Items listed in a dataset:
-=-=-=-=-

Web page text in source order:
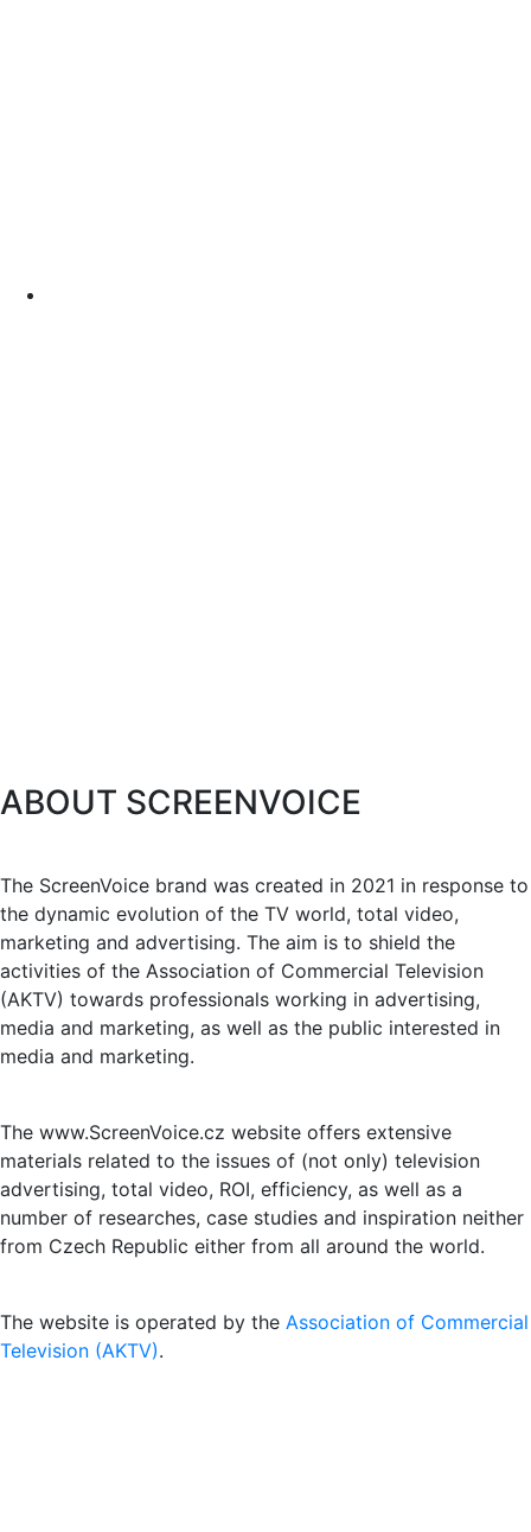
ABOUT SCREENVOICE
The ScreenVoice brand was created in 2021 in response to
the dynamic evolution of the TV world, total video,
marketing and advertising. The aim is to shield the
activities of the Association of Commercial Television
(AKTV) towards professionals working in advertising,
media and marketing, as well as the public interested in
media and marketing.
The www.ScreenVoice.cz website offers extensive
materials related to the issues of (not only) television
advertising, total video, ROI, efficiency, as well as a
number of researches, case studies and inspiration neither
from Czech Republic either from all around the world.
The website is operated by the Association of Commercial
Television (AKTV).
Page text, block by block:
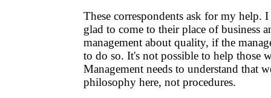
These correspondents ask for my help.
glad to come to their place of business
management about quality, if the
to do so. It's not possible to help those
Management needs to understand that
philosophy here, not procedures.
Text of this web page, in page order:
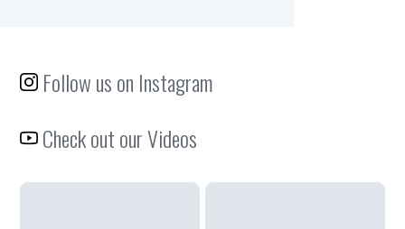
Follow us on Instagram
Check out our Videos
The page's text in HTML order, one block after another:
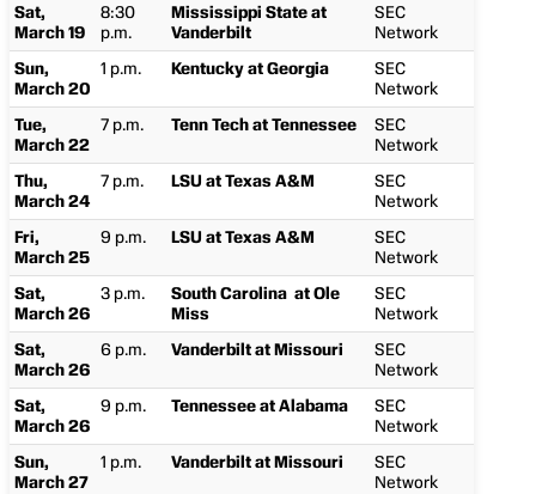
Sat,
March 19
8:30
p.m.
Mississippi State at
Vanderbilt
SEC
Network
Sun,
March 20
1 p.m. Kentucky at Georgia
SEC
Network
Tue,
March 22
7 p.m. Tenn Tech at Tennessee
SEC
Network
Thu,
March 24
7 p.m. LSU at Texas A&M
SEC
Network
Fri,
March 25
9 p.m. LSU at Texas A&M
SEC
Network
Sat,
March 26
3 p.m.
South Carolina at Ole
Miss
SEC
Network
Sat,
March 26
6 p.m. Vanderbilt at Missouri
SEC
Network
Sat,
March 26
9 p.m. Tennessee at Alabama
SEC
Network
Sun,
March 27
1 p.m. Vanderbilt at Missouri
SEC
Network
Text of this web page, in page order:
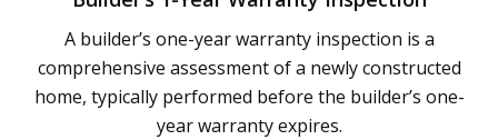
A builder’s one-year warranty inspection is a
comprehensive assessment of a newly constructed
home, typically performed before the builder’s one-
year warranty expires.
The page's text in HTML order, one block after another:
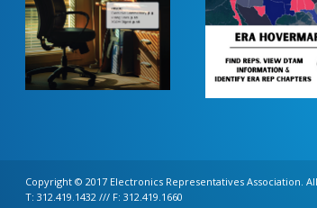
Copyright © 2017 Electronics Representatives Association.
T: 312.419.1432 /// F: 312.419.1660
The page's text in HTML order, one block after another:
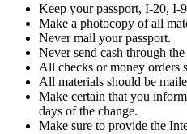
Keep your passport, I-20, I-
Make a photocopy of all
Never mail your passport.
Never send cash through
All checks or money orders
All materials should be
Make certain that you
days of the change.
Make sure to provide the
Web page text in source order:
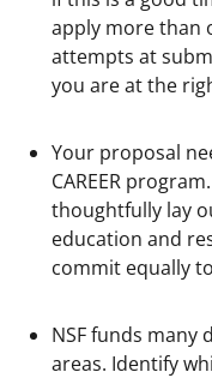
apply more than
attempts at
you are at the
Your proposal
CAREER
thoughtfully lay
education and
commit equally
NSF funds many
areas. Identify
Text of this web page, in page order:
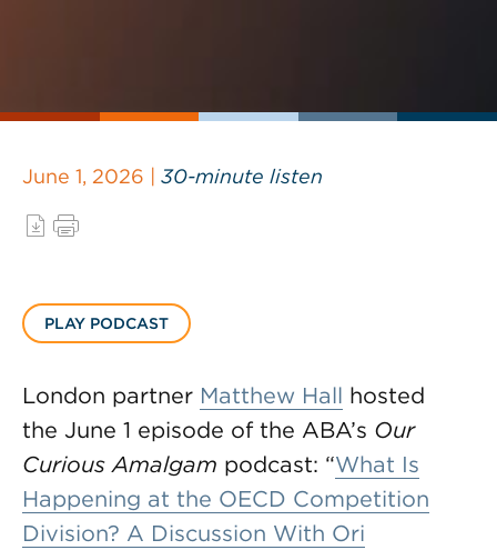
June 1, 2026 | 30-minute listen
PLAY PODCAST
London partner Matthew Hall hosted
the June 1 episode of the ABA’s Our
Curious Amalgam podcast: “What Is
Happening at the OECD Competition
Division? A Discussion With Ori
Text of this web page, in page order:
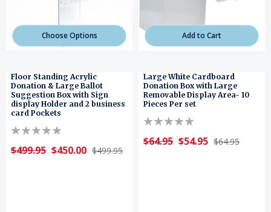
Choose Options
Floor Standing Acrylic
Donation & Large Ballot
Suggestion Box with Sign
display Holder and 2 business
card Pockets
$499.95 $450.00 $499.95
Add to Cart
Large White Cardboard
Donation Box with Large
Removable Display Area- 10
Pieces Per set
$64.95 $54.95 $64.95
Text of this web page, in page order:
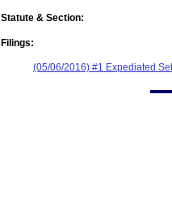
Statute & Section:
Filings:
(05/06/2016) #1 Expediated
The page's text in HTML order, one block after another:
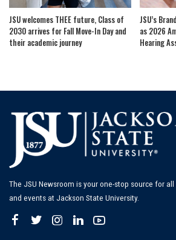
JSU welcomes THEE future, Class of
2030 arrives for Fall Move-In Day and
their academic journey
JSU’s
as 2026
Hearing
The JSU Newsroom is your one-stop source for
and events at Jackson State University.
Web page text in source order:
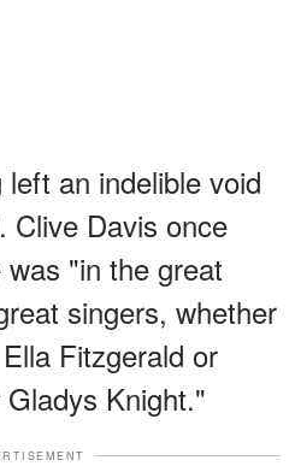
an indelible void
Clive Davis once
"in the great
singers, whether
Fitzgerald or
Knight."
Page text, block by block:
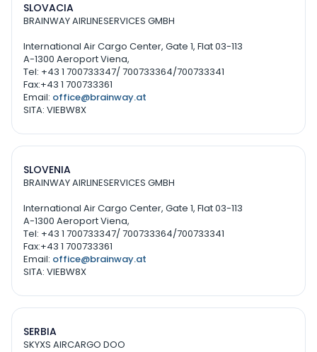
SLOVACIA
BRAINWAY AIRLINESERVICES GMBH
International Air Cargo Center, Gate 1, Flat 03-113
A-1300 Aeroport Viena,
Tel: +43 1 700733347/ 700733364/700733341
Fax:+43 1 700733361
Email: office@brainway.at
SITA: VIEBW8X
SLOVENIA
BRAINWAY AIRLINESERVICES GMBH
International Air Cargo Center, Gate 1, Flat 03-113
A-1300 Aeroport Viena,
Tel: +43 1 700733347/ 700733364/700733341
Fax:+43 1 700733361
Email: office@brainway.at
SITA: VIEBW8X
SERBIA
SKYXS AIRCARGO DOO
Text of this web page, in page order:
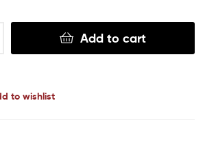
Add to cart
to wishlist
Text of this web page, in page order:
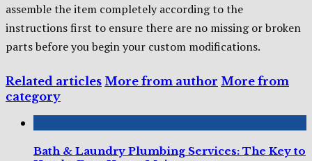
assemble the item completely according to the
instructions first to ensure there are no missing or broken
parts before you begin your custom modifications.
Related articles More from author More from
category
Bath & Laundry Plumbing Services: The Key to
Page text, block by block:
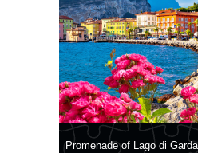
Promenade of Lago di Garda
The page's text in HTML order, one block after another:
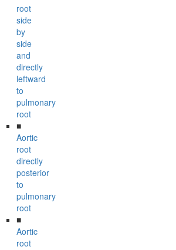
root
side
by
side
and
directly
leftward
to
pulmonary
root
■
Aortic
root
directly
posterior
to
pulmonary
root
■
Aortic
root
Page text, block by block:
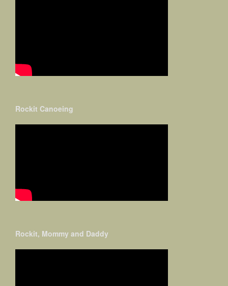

-=-=-=-=-

Description of the task:
The entries are to be copied exactly, and each image is to be omitted.

Task solution:
Web page text in source order:
ABOUT SCREENVOICE
The ScreenVoice brand was created in 2021 in response to
the dynamic evolution of the TV world, total video,
marketing and advertising. The aim is to shield the
activities of the Association of Commercial Television
(AKTV) towards professionals working in advertising,
media and marketing, as well as the public interested in
media and marketing.
The www.ScreenVoice.cz website offers extensive
materials related to the issues of (not only) television
advertising, total video, ROI, efficiency, as well as a
number of researches, case studies and inspiration neither
from Czech Republic either from all around the world.
The website is operated by the Association of Commercial
Television (AKTV).
Page text, block by block:
These correspondents ask for my help.
glad to come to their place of business
management about quality, if the
to do so. It's not possible to help those
Management needs to understand that
philosophy here, not procedures.
Text of this web page, in page order:
Follow us on Instagram
Check out our Videos
The page's text in HTML order, one block after another:
Sat,
March 19
8:30
p.m.
Mississippi State at
Vanderbilt
SEC
Network
Sun,
March 20
1 p.m. Kentucky at Georgia
SEC
Network
Tue,
March 22
7 p.m. Tenn Tech at Tennessee
SEC
Network
Thu,
March 24
7 p.m. LSU at Texas A&M
SEC
Network
Fri,
March 25
9 p.m. LSU at Texas A&M
SEC
Network
Sat,
March 26
3 p.m.
South Carolina at Ole
Miss
SEC
Network
Sat,
March 26
6 p.m. Vanderbilt at Missouri
SEC
Network
Sat,
March 26
9 p.m. Tennessee at Alabama
SEC
Network
Sun,
March 27
1 p.m. Vanderbilt at Missouri
SEC
Network
Text of this web page, in page order:
A builder’s one-year warranty inspection is a
comprehensive assessment of a newly constructed
home, typically performed before the builder’s one-
year warranty expires.
The page's text in HTML order, one block after another:
Copyright © 2017 Electronics Representatives Association.
T: 312.419.1432 /// F: 312.419.1660
The page's text in HTML order, one block after another:
Keep your passport, I-20, I-
Make a photocopy of all
Never mail your passport.
Never send cash through
All checks or money orders
All materials should be
Make certain that you
days of the change.
Make sure to provide the
Web page text in source order:
apply more than
attempts at
you are at the
Your proposal
CAREER
thoughtfully lay
education and
commit equally
NSF funds many
areas. Identify
Text of this web page, in page order:
June 1, 2026 | 30-minute listen
PLAY PODCAST
London partner Matthew Hall hosted
the June 1 episode of the ABA’s Our
Curious Amalgam podcast: “What Is
Happening at the OECD Competition
Division? A Discussion With Ori
Text of this web page, in page order:
Choose Options
Floor Standing Acrylic
Donation & Large Ballot
Suggestion Box with Sign
display Holder and 2 business
card Pockets
$499.95 $450.00 $499.95
Add to Cart
Large White Cardboard
Donation Box with Large
Removable Display Area- 10
Pieces Per set
$64.95 $54.95 $64.95
Text of this web page, in page order:
Statute & Section:
Filings:
(05/06/2016) #1 Expediated
The page's text in HTML order, one block after another:
JSU welcomes THEE future, Class of
2030 arrives for Fall Move-In Day and
their academic journey
JSU’s
as 2026
Hearing
The JSU Newsroom is your one-stop source for
and events at Jackson State University.
Web page text in source order:
an indelible void
Clive Davis once
"in the great
singers, whether
Fitzgerald or
Knight."
Page text, block by block:
SLOVACIA
BRAINWAY AIRLINESERVICES GMBH
International Air Cargo Center, Gate 1, Flat 03-113
A-1300 Aeroport Viena,
Tel: +43 1 700733347/ 700733364/700733341
Fax:+43 1 700733361
Email: office@brainway.at
SITA: VIEBW8X
SLOVENIA
BRAINWAY AIRLINESERVICES GMBH
International Air Cargo Center, Gate 1, Flat 03-113
A-1300 Aeroport Viena,
Tel: +43 1 700733347/ 700733364/700733341
Fax:+43 1 700733361
Email: office@brainway.at
SITA: VIEBW8X
SERBIA
SKYXS AIRCARGO DOO
Text of this web page, in page order:
Add to cart
to wishlist
Text of this web page, in page order:
assemble the item completely according to the
instructions first to ensure there are no missing or broken
parts before you begin your custom modifications.
Related articles More from author More from
category
Bath & Laundry Plumbing Services: The Key to
Page text, block by block:
Promenade of Lago di Garda
The page's text in HTML order, one block after another:
root
side
by
side
and
directly
leftward
to
pulmonary
root
■
Aortic
root
directly
posterior
to
pulmonary
root
■
Aortic
root
Page text, block by block:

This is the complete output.